List each line of the data that holds the word "curtain".

Extracted records:
********************

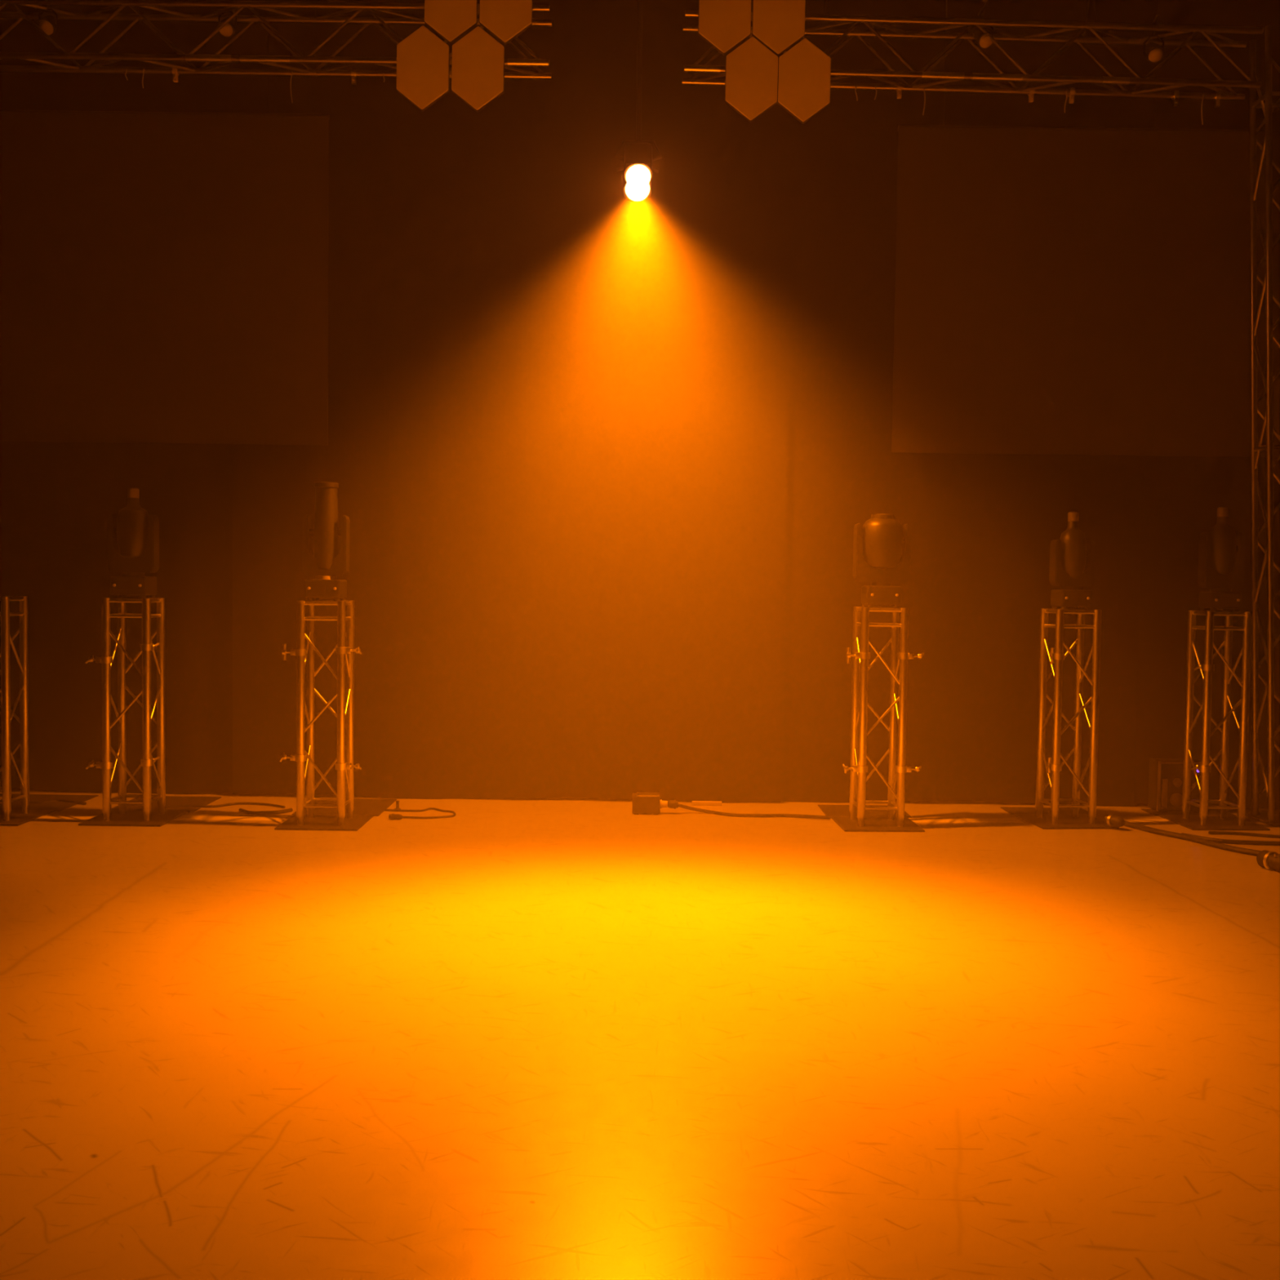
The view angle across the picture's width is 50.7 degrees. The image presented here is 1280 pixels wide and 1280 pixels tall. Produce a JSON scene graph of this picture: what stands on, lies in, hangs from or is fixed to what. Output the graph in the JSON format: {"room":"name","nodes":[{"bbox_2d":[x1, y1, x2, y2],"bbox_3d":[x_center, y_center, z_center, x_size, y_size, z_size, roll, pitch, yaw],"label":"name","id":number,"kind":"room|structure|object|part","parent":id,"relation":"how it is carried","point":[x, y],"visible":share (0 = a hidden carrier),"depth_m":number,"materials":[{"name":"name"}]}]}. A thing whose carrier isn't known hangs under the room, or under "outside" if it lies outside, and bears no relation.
{"room":"concert stage","nodes":[
{"label":"concert stage","id":0,"kind":"room"},
{"bbox_2d":[0,71,231,112],"bbox_3d":[-3.573,-3.734,9.224,1.576,0.255,0.028,1,3,0],"label":"stage curtain","id":1,"kind":"object","parent":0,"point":[19,91],"depth_m":9.23,"materials":[{"name":"black fabric"}]},
{"bbox_2d":[0,0,551,102],"bbox_3d":[-3.018,-4.212,8.557,4.911,1.514,0.274,1,3,0],"label":"truss","id":2,"kind":"object","parent":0,"point":[175,70],"visible":0.9,"depth_m":8.53,"materials":[{"name":"metal"}]},
{"bbox_2d":[37,4,57,35],"bbox_3d":[-3.752,-3.962,8.564,0.118,0.268,0.206,0,3,-23],"label":"lamp","id":3,"kind":"object","parent":2,"relation":"attached to","point":[48,24],"visible":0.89,"depth_m":8.53,"materials":[{"name":"black metal"}]},
{"bbox_3d":[-3.188,-3.602,8.668,0.015,0.121,0.007,1,3,0],"label":"tie cord","id":4,"kind":"part","parent":2,"relation":"part of","materials":[{"name":"plastic"}]},
{"bbox_2d":[217,7,236,37],"bbox_3d":[-2.616,-3.953,8.564,0.118,0.268,0.206,0,3,-19],"label":"lamp","id":5,"kind":"object","parent":2,"relation":"attached to","point":[227,31],"visible":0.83,"depth_m":8.53,"materials":[{"name":"black metal"}]},
{"bbox_3d":[-2.236,-3.548,8.670,0.017,0.201,0.007,1,3,0],"label":"tie cord","id":6,"kind":"part","parent":2,"relation":"part of","materials":[{"name":"plastic"}]},
{"bbox_2d":[395,25,449,111],"bbox_3d":[-1.343,-3.538,8.393,0.325,0.515,0.107,1,3,0],"label":"panel","id":7,"kind":"object","parent":2,"relation":"attached to","point":[423,59],"visible":1,"depth_m":8.34,"materials":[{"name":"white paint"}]},
{"bbox_2d":[424,0,477,44],"bbox_3d":[-1.167,-3.949,8.374,0.325,0.515,0.107,1,3,0],"label":"panel","id":8,"kind":"object","parent":2,"relation":"attached to","point":[451,20],"visible":1,"depth_m":8.33,"materials":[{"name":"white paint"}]},
{"bbox_2d":[451,26,504,112],"bbox_3d":[-1.002,-3.534,8.393,0.325,0.515,0.107,1,3,0],"label":"panel","id":9,"kind":"object","parent":2,"relation":"attached to","point":[477,59],"visible":1,"depth_m":8.34,"materials":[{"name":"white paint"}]},
{"bbox_2d":[479,0,532,44],"bbox_3d":[-0.827,-3.945,8.374,0.325,0.515,0.107,1,3,0],"label":"panel","id":10,"kind":"object","parent":2,"relation":"attached to","point":[505,20],"visible":1,"depth_m":8.33,"materials":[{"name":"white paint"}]},
{"bbox_2d":[0,788,1279,1279],"bbox_3d":[-0.019,1.434,3.518,13.200,0.100,12.900,1,3,0],"label":"floor","id":11,"kind":"structure","parent":0,"point":[530,1038],"depth_m":4.42,"materials":[{"name":"plastic"}]},
{"bbox_2d":[0,595,53,826],"bbox_3d":[-4.007,0.421,8.398,0.500,1.385,0.500,1,3,0],"label":"stand","id":12,"kind":"object","parent":11,"relation":"on","point":[8,817],"visible":1,"depth_m":8.40,"materials":[{"name":"metal"}]},
{"bbox_3d":[-3.998,-0.268,8.367,0.228,0.006,0.260,1,3,0],"label":"plate","id":13,"kind":"part","parent":12,"relation":"part of","materials":[{"name":"metal"}]},
{"bbox_3d":[-4.016,1.106,8.428,0.500,0.012,0.500,1,3,0],"label":"plate","id":14,"kind":"part","parent":12,"relation":"part of","materials":[{"name":"metal"}]},
{"bbox_2d":[0,794,98,811],"bbox_3d":[-4.015,1.084,9.005,0.560,0.006,0.630,1,3,0],"label":"floor mat","id":15,"kind":"object","parent":11,"relation":"on","point":[15,805],"visible":0.74,"depth_m":9.00,"materials":[{"name":"black rubber"}]},
{"bbox_2d":[29,799,86,804],"bbox_3d":[-3.890,1.078,9.000,0.441,0.020,0.117,1,3,0],"label":"power cable","id":16,"kind":"object","parent":15,"relation":"on","point":[54,800],"visible":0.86,"depth_m":8.98,"materials":[{"name":"black rubber"}]},
{"bbox_2d":[35,815,96,821],"bbox_3d":[-3.660,1.114,8.464,0.494,0.003,0.217,1,3,0],"label":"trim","id":17,"kind":"structure","parent":11,"relation":"on","point":[43,817],"depth_m":8.45,"materials":[{"name":"white"}]},
{"bbox_2d":[0,440,232,794],"bbox_3d":[-3.631,-0.147,9.385,1.607,2.433,0.028,1,3,0],"label":"stage curtain","id":18,"kind":"object","parent":11,"relation":"on","point":[60,502],"depth_m":9.37,"materials":[{"name":"black fabric"}]},
{"bbox_2d":[78,597,187,826],"bbox_3d":[-3.158,0.430,8.435,0.500,1.385,0.500,1,3,0],"label":"stand","id":19,"kind":"object","parent":11,"relation":"on","point":[147,817],"visible":1,"depth_m":8.33,"materials":[{"name":"metal"}]},
{"bbox_3d":[-3.167,1.116,8.465,0.500,0.012,0.500,1,3,0],"label":"plate","id":20,"kind":"part","parent":19,"relation":"part of","materials":[{"name":"black metal"}]},
{"bbox_2d":[107,486,159,598],"bbox_3d":[-3.144,-0.606,8.383,0.285,0.690,0.219,1,3,0],"label":"light","id":21,"kind":"object","parent":19,"relation":"on","point":[133,534],"visible":0.98,"depth_m":8.33,"materials":[{"name":"black paint"}]},
{"bbox_3d":[-3.149,-0.259,8.404,0.228,0.006,0.260,1,3,0],"label":"plate","id":22,"kind":"part","parent":19,"relation":"part of","materials":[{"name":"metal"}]},
{"bbox_2d":[111,795,221,812],"bbox_3d":[-3.166,1.094,9.023,0.560,0.006,0.593,1,3,0],"label":"floor mat","id":23,"kind":"object","parent":11,"relation":"on","point":[170,800],"visible":0.51,"depth_m":9.04,"materials":[{"name":"black rubber"}]},
{"bbox_2d":[164,802,285,808],"bbox_3d":[-2.751,1.097,8.958,0.803,0.016,0.170,0,3,-7],"label":"power cable","id":24,"kind":"object","parent":11,"relation":"on","point":[233,803],"visible":0.95,"depth_m":8.95,"materials":[{"name":"black rubber"}]},
{"bbox_2d":[173,814,290,821],"bbox_3d":[-2.588,1.124,8.547,0.694,0.003,0.233,1,3,0],"label":"trim","id":25,"kind":"structure","parent":11,"relation":"on","point":[279,818],"depth_m":8.53,"materials":[{"name":"white"}]},
{"bbox_2d":[238,808,293,814],"bbox_3d":[-2.427,1.108,8.725,0.346,0.024,0.135,1,3,-4],"label":"power cable","id":26,"kind":"object","parent":11,"relation":"on","point":[290,810],"visible":1,"depth_m":8.69,"materials":[{"name":"black rubber"}]},
{"bbox_2d":[274,600,373,831],"bbox_3d":[-1.949,0.448,8.380,0.500,1.385,0.500,1,3,0],"label":"stand","id":27,"kind":"object","parent":11,"relation":"on","point":[344,650],"visible":1,"depth_m":8.27,"materials":[{"name":"metal"}]},
{"bbox_3d":[-1.958,1.134,8.410,0.500,0.012,0.500,1,3,0],"label":"plate","id":28,"kind":"part","parent":27,"relation":"part of","materials":[{"name":"black metal"}]},
{"bbox_2d":[302,481,349,600],"bbox_3d":[-1.935,-0.609,8.327,0.268,0.731,0.219,1,3,0],"label":"light","id":29,"kind":"object","parent":27,"relation":"on","point":[325,562],"visible":1,"depth_m":8.28,"materials":[{"name":"black paint"}]},
{"bbox_3d":[-1.940,-0.241,8.349,0.228,0.006,0.260,1,3,0],"label":"plate","id":30,"kind":"part","parent":27,"relation":"part of","materials":[{"name":"metal"}]},
{"bbox_2d":[291,798,396,816],"bbox_3d":[-1.958,1.111,8.996,0.560,0.006,0.648,1,3,0],"label":"floor mat","id":31,"kind":"object","parent":11,"relation":"on","point":[375,807],"visible":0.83,"depth_m":8.98,"materials":[{"name":"black rubber"}]},
{"bbox_2d":[394,800,400,809],"bbox_3d":[-1.600,1.092,8.917,0.044,0.060,0.044,1,3,0],"label":"peg","id":32,"kind":"object","parent":11,"relation":"on","point":[397,802],"visible":1,"depth_m":8.91,"materials":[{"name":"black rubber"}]},
{"bbox_2d":[383,807,455,819],"bbox_3d":[-1.422,1.113,8.761,0.441,0.040,0.368,0,3,-16],"label":"power cable","id":33,"kind":"object","parent":11,"relation":"on","point":[391,816],"visible":1,"depth_m":8.64,"materials":[{"name":"black rubber"}]},
{"bbox_2d":[231,0,794,803],"bbox_3d":[-0.885,-1.936,9.233,3.802,6.100,0.028,1,3,0],"label":"stage curtain","id":34,"kind":"object","parent":11,"relation":"on","point":[556,450],"visible":0.84,"depth_m":9.26,"materials":[{"name":"black fabric"}]},
{"bbox_2d":[632,791,667,814],"bbox_3d":[0.066,1.079,8.924,0.230,0.128,0.150,1,3,0],"label":"junction box","id":35,"kind":"object","parent":11,"relation":"on","point":[643,802],"visible":1,"depth_m":8.85,"materials":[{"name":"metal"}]},
{"bbox_3d":[0.053,1.019,8.922,0.148,0.008,0.130,1,3,0],"label":"lid","id":36,"kind":"part","parent":35,"relation":"part of","materials":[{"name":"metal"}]},
{"bbox_2d":[659,799,667,808],"bbox_3d":[0.156,1.082,8.904,0.050,0.060,0.060,1,3,0],"label":"socket","id":37,"kind":"object","parent":35,"relation":"attached to","point":[662,803],"depth_m":8.88,"materials":[{"name":"plastic"}]},
{"bbox_2d":[692,800,721,805],"bbox_3d":[0.458,1.119,9.259,0.205,0.028,0.030,1,3,0],"label":"batten","id":38,"kind":"object","parent":11,"relation":"on","point":[694,802],"visible":1,"depth_m":9.24,"materials":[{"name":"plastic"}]},
{"bbox_2d":[667,800,831,819],"bbox_3d":[0.710,1.108,8.852,1.074,0.094,0.105,1,3,9],"label":"power cable","id":39,"kind":"object","parent":11,"relation":"on","point":[674,804],"visible":1,"depth_m":8.83,"materials":[{"name":"black rubber"}]},
{"bbox_2d":[817,804,911,817],"bbox_3d":[1.505,1.151,9.093,0.560,0.006,0.453,1,3,0],"label":"floor mat","id":40,"kind":"object","parent":11,"relation":"on","point":[828,810],"visible":0.54,"depth_m":9.06,"materials":[{"name":"black rubber"}]},
{"bbox_2d":[830,606,924,831],"bbox_3d":[1.514,0.484,8.575,0.500,1.385,0.500,1,3,-2],"label":"stand","id":41,"kind":"object","parent":11,"relation":"on","point":[860,655],"visible":0.99,"depth_m":8.46,"materials":[{"name":"metal"}]},
{"bbox_3d":[1.505,1.170,8.605,0.500,0.012,0.500,1,3,-2],"label":"plate","id":42,"kind":"part","parent":41,"relation":"part of","materials":[{"name":"black metal"}]},
{"bbox_3d":[1.523,-0.204,8.544,0.228,0.006,0.260,1,3,-2],"label":"plate","id":43,"kind":"part","parent":41,"relation":"part of","materials":[{"name":"metal"}]},
{"bbox_2d":[853,513,911,607],"bbox_3d":[1.526,-0.503,8.530,0.345,0.593,0.256,1,3,-2],"label":"light","id":44,"kind":"object","parent":41,"relation":"on","point":[882,549],"visible":1,"depth_m":8.46,"materials":[{"name":"black paint"}]},
{"bbox_2d":[908,817,1022,822],"bbox_3d":[2.107,1.174,8.798,0.763,0.003,0.202,1,3,-5],"label":"trim","id":45,"kind":"structure","parent":11,"relation":"on","point":[1014,819],"depth_m":8.79,"materials":[{"name":"white"}]},
{"bbox_2d":[781,0,1157,806],"bbox_3d":[2.246,-1.899,9.303,2.519,6.100,0.028,1,3,0],"label":"stage curtain","id":46,"kind":"object","parent":11,"relation":"on","point":[984,526],"visible":0.63,"depth_m":9.35,"materials":[{"name":"black fabric"}]},
{"bbox_2d":[1000,806,1088,814],"bbox_3d":[2.765,1.164,9.185,0.560,0.006,0.269,1,3,0],"label":"floor mat","id":47,"kind":"object","parent":11,"relation":"on","point":[1011,811],"visible":0.64,"depth_m":9.18,"materials":[{"name":"black rubber"}]},
{"bbox_2d":[1013,608,1119,829],"bbox_3d":[2.774,0.493,8.758,0.500,1.385,0.500,0,3,-6],"label":"stand","id":48,"kind":"object","parent":11,"relation":"on","point":[1054,820],"visible":1,"depth_m":8.66,"materials":[{"name":"metal"}]},
{"bbox_3d":[2.765,1.178,8.789,0.500,0.012,0.500,0,3,-6],"label":"plate","id":49,"kind":"part","parent":48,"relation":"part of","materials":[{"name":"black metal"}]},
{"bbox_3d":[2.783,-0.196,8.728,0.228,0.006,0.260,0,3,-6],"label":"plate","id":50,"kind":"part","parent":48,"relation":"part of","materials":[{"name":"metal"}]},
{"bbox_2d":[1048,510,1095,609],"bbox_3d":[2.788,-0.517,8.708,0.260,0.637,0.200,0,3,-6],"label":"light","id":51,"kind":"object","parent":48,"relation":"on","point":[1072,557],"visible":1,"depth_m":8.65,"materials":[{"name":"black paint"}]},
{"bbox_2d":[1124,818,1176,823],"bbox_3d":[3.314,1.187,8.853,0.376,0.003,0.187,0,3,-6],"label":"trim","id":52,"kind":"structure","parent":11,"relation":"on","point":[1144,820],"depth_m":8.85,"materials":[{"name":"white"}]},
{"bbox_2d":[1104,814,1261,856],"bbox_3d":[3.260,1.174,8.160,0.210,0.090,1.048,0,3,-26],"label":"power cable","id":53,"kind":"object","parent":11,"relation":"on","point":[1112,820],"visible":0.98,"depth_m":8.27,"materials":[{"name":"black rubber"}]},
{"bbox_2d":[1141,808,1237,817],"bbox_3d":[3.736,1.176,9.195,0.560,0.006,0.249,1,3,0],"label":"floor mat","id":54,"kind":"object","parent":11,"relation":"on","point":[1215,812],"visible":0.54,"depth_m":9.17,"materials":[{"name":"black rubber"}]},
{"bbox_2d":[1147,758,1200,813],"bbox_3d":[3.684,0.999,9.249,0.338,0.353,0.190,1,3,0],"label":"equipment case","id":55,"kind":"object","parent":54,"relation":"on","point":[1166,775],"visible":0.74,"depth_m":9.18,"materials":[{"name":"black paint"}]},
{"bbox_3d":[3.524,0.994,9.176,0.018,0.341,0.012,1,3,0],"label":"edge trim","id":56,"kind":"part","parent":55,"relation":"part of","materials":[{"name":"metal"}]},
{"bbox_2d":[1161,778,1182,808],"bbox_3d":[3.616,1.044,9.167,0.143,0.198,0.021,1,3,0],"label":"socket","id":57,"kind":"object","parent":55,"relation":"attached to","point":[1171,788],"depth_m":9.17,"materials":[{"name":"plastic"}]},
{"bbox_2d":[1172,777,1182,786],"bbox_3d":[3.644,0.968,9.163,0.060,0.060,0.020,1,3,0],"label":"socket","id":58,"kind":"object","parent":55,"relation":"attached to","point":[1176,782],"depth_m":9.16,"materials":[{"name":"plastic"}]},
{"bbox_3d":[3.686,0.834,9.169,0.336,0.014,0.012,1,3,0],"label":"edge trim","id":59,"kind":"part","parent":55,"relation":"part of","materials":[{"name":"metal"}]},
{"bbox_2d":[1133,455,1251,804],"bbox_3d":[3.826,-0.058,9.335,0.768,2.408,0.028,1,3,0],"label":"stage curtain","id":60,"kind":"object","parent":11,"relation":"on","point":[1184,498],"depth_m":9.32,"materials":[{"name":"black fabric"}]},
{"bbox_2d":[1159,610,1270,831],"bbox_3d":[3.744,0.504,8.778,0.500,1.385,0.500,1,3,-3],"label":"stand","id":61,"kind":"object","parent":11,"relation":"on","point":[1202,821],"visible":1,"depth_m":8.69,"materials":[{"name":"metal"}]},
{"bbox_3d":[3.735,1.190,8.809,0.500,0.012,0.500,1,3,-3],"label":"plate","id":62,"kind":"part","parent":61,"relation":"part of","materials":[{"name":"black metal"}]},
{"bbox_3d":[3.753,-0.184,8.747,0.228,0.006,0.260,1,3,-3],"label":"plate","id":63,"kind":"part","parent":61,"relation":"part of","materials":[{"name":"metal"}]},
{"bbox_2d":[1197,505,1245,611],"bbox_3d":[3.758,-0.527,8.727,0.260,0.680,0.200,1,3,-3],"label":"light","id":64,"kind":"object","parent":61,"relation":"on","point":[1221,550],"visible":1,"depth_m":8.68,"materials":[{"name":"black paint"}]},
{"bbox_2d":[1181,832,1279,845],"bbox_3d":[3.620,1.211,8.142,0.674,0.026,0.138,2,3,22],"label":"power cable","id":65,"kind":"object","parent":11,"relation":"on","point":[1217,840],"visible":0.78,"depth_m":8.10,"materials":[{"name":"black rubber"}]},
{"bbox_2d":[1208,831,1279,838],"bbox_3d":[3.826,1.207,8.364,0.576,0.020,0.052,1,3,15],"label":"power cable","id":66,"kind":"object","parent":11,"relation":"on","point":[1209,832],"visible":1,"depth_m":8.39,"materials":[{"name":"black rubber"}]},
{"bbox_2d":[1245,25,1279,826],"bbox_3d":[4.237,-1.359,8.797,0.608,5.100,0.440,1,3,0],"label":"truss tower","id":67,"kind":"object","parent":11,"relation":"on","point":[1272,818],"visible":0.95,"depth_m":8.79,"materials":[{"name":"metal"}]},
{"bbox_2d":[681,0,1263,124],"bbox_3d":[2.112,-4.132,8.608,3.658,1.531,0.274,1,3,-2],"label":"truss","id":68,"kind":"object","parent":67,"relation":"attached to","point":[1220,94],"visible":0.91,"depth_m":8.57,"materials":[{"name":"metal"}]},
{"bbox_2d":[697,0,751,55],"bbox_3d":[0.524,-3.880,8.376,0.325,0.515,0.107,1,3,0],"label":"panel","id":69,"kind":"object","parent":68,"relation":"attached to","point":[724,24],"visible":1,"depth_m":8.33,"materials":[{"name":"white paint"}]},
{"bbox_2d":[724,36,778,122],"bbox_3d":[0.690,-3.470,8.394,0.325,0.515,0.107,1,3,0],"label":"panel","id":70,"kind":"object","parent":68,"relation":"hanging from","point":[751,74],"visible":1,"depth_m":8.34,"materials":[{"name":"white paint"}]},
{"bbox_2d":[751,0,805,56],"bbox_3d":[0.858,-3.873,8.376,0.325,0.515,0.107,1,3,0],"label":"panel","id":71,"kind":"object","parent":68,"relation":"attached to","point":[778,25],"visible":0.99,"depth_m":8.33,"materials":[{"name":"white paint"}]},
{"bbox_2d":[777,38,831,124],"bbox_3d":[1.016,-3.462,8.395,0.325,0.515,0.107,1,3,0],"label":"panel","id":72,"kind":"object","parent":68,"relation":"hanging from","point":[804,70],"visible":1,"depth_m":8.34,"materials":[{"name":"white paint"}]},
{"bbox_3d":[1.393,-3.523,8.700,0.021,0.101,0.007,1,3,-2],"label":"tie cord","id":73,"kind":"part","parent":68,"relation":"part of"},
{"bbox_3d":[1.833,-3.476,8.713,0.016,0.181,0.007,1,3,-2],"label":"tie cord","id":74,"kind":"part","parent":68,"relation":"part of","materials":[{"name":"plastic"}]},
{"bbox_2d":[973,0,993,48],"bbox_3d":[2.178,-3.881,8.564,0.118,0.268,0.206,-1,3,-30],"label":"lamp","id":75,"kind":"object","parent":68,"relation":"attached to","point":[983,40],"visible":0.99,"depth_m":8.53,"materials":[{"name":"black metal"}]},
{"bbox_3d":[2.180,-3.966,8.561,0.016,0.098,0.222,1,3,-3],"label":"mounting rod","id":76,"kind":"part","parent":75,"relation":"part of","materials":[{"name":"black paint"}]},
{"bbox_3d":[2.754,-3.481,8.738,0.017,0.141,0.007,1,3,-2],"label":"tie cord","id":77,"kind":"part","parent":68,"relation":"part of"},
{"bbox_2d":[1143,13,1164,62],"bbox_3d":[3.256,-3.792,8.568,0.118,0.268,0.206,0,3,-17],"label":"lamp","id":78,"kind":"object","parent":68,"relation":"hanging from","point":[1153,52],"visible":0.99,"depth_m":8.54,"materials":[{"name":"black metal"}]},
{"bbox_3d":[3.259,-3.877,8.564,0.016,0.098,0.222,1,3,10],"label":"mounting rod","id":79,"kind":"part","parent":78,"relation":"part of","materials":[{"name":"black paint"}]},
{"bbox_3d":[3.648,-3.441,8.764,0.017,0.191,0.007,1,3,-2],"label":"tie cord","id":80,"kind":"part","parent":68,"relation":"part of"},
{"bbox_3d":[4.288,1.182,8.910,0.440,0.014,0.440,1,3,0],"label":"plate","id":81,"kind":"part","parent":67,"relation":"part of","materials":[{"name":"black metal"}]},
{"bbox_2d":[1256,849,1279,872],"bbox_3d":[3.455,1.207,7.367,0.102,0.102,0.205,0,3,-17],"label":"connector","id":82,"kind":"object","parent":11,"relation":"on","point":[1270,860],"visible":1,"depth_m":7.36,"materials":[{"name":"black rubber"}]},
{"bbox_2d":[1154,87,1249,129],"bbox_3d":[3.813,-3.607,9.176,0.648,0.280,0.028,1,3,0],"label":"stage curtain","id":83,"kind":"object","parent":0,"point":[1230,114],"depth_m":9.18,"materials":[{"name":"black fabric"}]},
{"bbox_3d":[0.066,-5.059,3.227,13.200,0.100,12.900,1,3,0],"label":"ceiling","id":84,"kind":"structure","parent":0,"visible":0},
{"bbox_2d":[0,0,329,444],"bbox_3d":[-4.139,-3.334,9.075,4.098,3.978,0.039,1,3,0],"label":"projection screen","id":85,"kind":"object","parent":84,"relation":"hanging from","point":[164,275],"visible":1,"depth_m":9.10,"materials":[{"name":"fabric"}]},
{"bbox_2d":[613,0,662,201],"bbox_3d":[0.003,-3.922,7.978,0.285,2.597,0.339,1,3,0],"label":"light","id":86,"kind":"object","parent":84,"relation":"hanging from","point":[637,158],"visible":1,"depth_m":8.00,"materials":[{"name":"black paint"}]},
{"bbox_2d":[891,0,1279,457],"bbox_3d":[3.259,-3.238,9.075,3.056,3.977,0.039,1,3,0],"label":"projection screen","id":87,"kind":"object","parent":84,"relation":"hanging from","point":[1059,291],"visible":1,"depth_m":9.10,"materials":[{"name":"black fabric"}]}
]}

********************

■ Expected output:
{"bbox_2d":[0,71,231,112],"bbox_3d":[-3.573,-3.734,9.224,1.576,0.255,0.028,1,3,0],"label":"stage curtain","id":1,"kind":"object","parent":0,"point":[19,91],"depth_m":9.23,"materials":[{"name":"black fabric"}]},
{"bbox_2d":[0,440,232,794],"bbox_3d":[-3.631,-0.147,9.385,1.607,2.433,0.028,1,3,0],"label":"stage curtain","id":18,"kind":"object","parent":11,"relation":"on","point":[60,502],"depth_m":9.37,"materials":[{"name":"black fabric"}]},
{"bbox_2d":[231,0,794,803],"bbox_3d":[-0.885,-1.936,9.233,3.802,6.100,0.028,1,3,0],"label":"stage curtain","id":34,"kind":"object","parent":11,"relation":"on","point":[556,450],"visible":0.84,"depth_m":9.26,"materials":[{"name":"black fabric"}]},
{"bbox_2d":[781,0,1157,806],"bbox_3d":[2.246,-1.899,9.303,2.519,6.100,0.028,1,3,0],"label":"stage curtain","id":46,"kind":"object","parent":11,"relation":"on","point":[984,526],"visible":0.63,"depth_m":9.35,"materials":[{"name":"black fabric"}]},
{"bbox_2d":[1133,455,1251,804],"bbox_3d":[3.826,-0.058,9.335,0.768,2.408,0.028,1,3,0],"label":"stage curtain","id":60,"kind":"object","parent":11,"relation":"on","point":[1184,498],"depth_m":9.32,"materials":[{"name":"black fabric"}]},
{"bbox_2d":[1154,87,1249,129],"bbox_3d":[3.813,-3.607,9.176,0.648,0.280,0.028,1,3,0],"label":"stage curtain","id":83,"kind":"object","parent":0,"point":[1230,114],"depth_m":9.18,"materials":[{"name":"black fabric"}]},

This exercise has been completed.